En décidant au début du mois de mettre un terme à la suspension d’une partie de leur assistance militaire à l’Egypte, les Etats-Unis ont opté pour plus de réalisme politique dans leurs rapports avec un allié de longue date. La décision concernait les gros matériels d’armement : 12 chasseurs F-16, 20 missiles Harpoon et des pièces pour 125 chars d’assaut Abrams. La suspension, annoncée en octobre 2013, était une source de tension dans les relations bilatérales, après la destitution de l’ancien président Mohamad Morsi, issu des Frères musulmans.
Depuis, les Etats-Unis suivaient une politique ambivalente envers l’Egypte, dont le symbole le plus en vue était leur assistance militaire de 1,3 milliard de dollars par an. Alors qu’ils l’ont maintenue nominalement, une partie a été suspendue, celle concernant sa composante la plus importante : les armes lourdes et les plus sophistiquées, symbole du rapport spécial et du partenariat stratégique forgés depuis l’accord de Camp David en 1978 et du Traité de paix égypto-israélien en 1979. Washington réclamait, pour lever la suspension, une politique intérieure plus inclusive, en référence aux Frères musulmans, et du progrès sur les plans de la démocratie et des droits de l’homme.
Mais depuis la suspension, beaucoup de choses ont changé dans la région, poussant les Etats-Unis vers plus de réalisme politique, en vue de défendre leurs propres intérêts au Moyen-Orient. Il s’agit en premier de l’exacerbation de la menace terroriste, symbolisée notamment, mais pas exclusivement, par l’apparition et l’extension de la menace de l’Etat Islamique (EI) en Syrie, en Iraq et ailleurs. Le fait que Le Caire joue aujourd’hui un rôle de premier plan dans la lutte antiterroriste y est pour beaucoup dans la décision américaine. L’Egypte et l’Arabie saoudite étaient les forces majeures derrière la création en mars denier d’une force arabe commune en vue d’intervenir au Yémen contre les rebelles houthis et leurs alliés iraniens. Sous cet angle, l’Egypte est vue par Washington comme une force de stabilisation de la région, contre celles, comme Téhéran et certains de ses alliés, qui cherchent à remettre en cause l’ordre établi, favorable aux Etats-Unis. Le fait que des alliés de Washington, comme Le Caire et Riyad, interviennent militairement contre les groupes terroristes ou pour maintenir l’ordre établi, épargne à Washington toute implication directe dans les conflits du monde arabe. Cet objectif était parmi les priorités du président Obama depuis son arrivée au pouvoir en janvier 2009. La décision de Washington de reprendre son assistance militaire était également motivée par la volonté de ne pas perdre son allié égyptien et des parts de marché au profit d’autres concurrents.
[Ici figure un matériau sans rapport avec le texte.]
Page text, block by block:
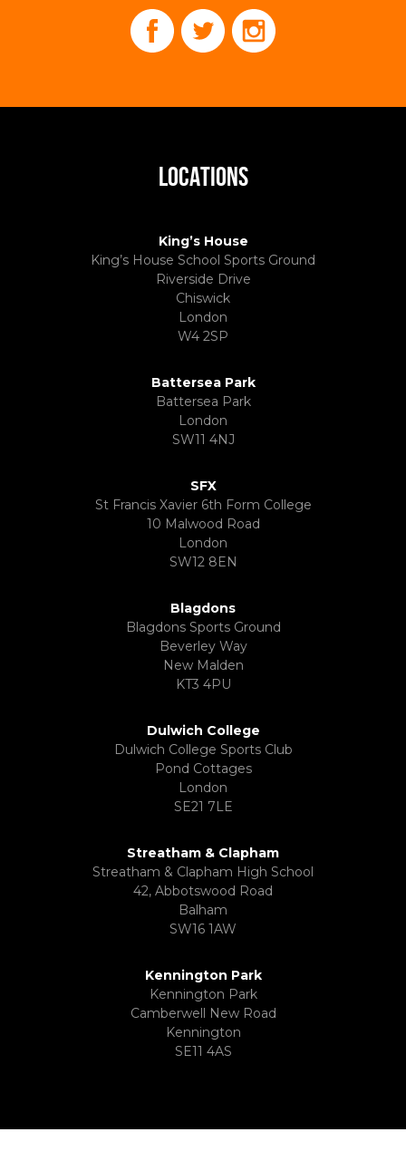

La suspension des armes lourdes a poussé Le Caire à aller chercher ce matériel ailleurs. Il est ainsi entré en négociation avec la Russie pour un contrat d’armes de 3,5 milliards de dollars et a conclu en février avec la France un accord de 5,5 milliards de dollars pour l’achat de 24 chasseurs Rafale.
La décision américaine de reprendre la totalité de l’assistance militaire à l’Egypte comporte toutefois la suppression, à partir de l’année 2018, de la disposition qui permettait à l’Egypte de pré-conclure de gros contrats d’armement qui seraient financés à des conditions avantageuses par l’aide américaine allouée les années ultérieures. La suppression de cette disposition signifierait que l’Egypte aura plus de mal à obtenir des armes lourdes américaines. Ce développement correspond aux priorités des Etats-Unis et à leur vision sur l’usage des armes transférées à l’Egypte. Pour eux, ces priorités doivent aller à la lutte antiterroriste, le contrôle des frontières et la sécurisation des voies maritimes. Des tâches qui nécessiteraient des armes légères et intelligentes et non des armes lourdes utilisées normalement dans les combats conventionnels. C’est dire que la relation spéciale et le partenariat stratégique entre l’Egypte et les Etats-Unis ne seront plus comme avant, au moins jusqu’à la fin du mandat d’Obama, fin 2016. Il faudra attendre le nouveau président américain pour savoir si Washington adoptera une nouvelle politique envers son allié égyptien.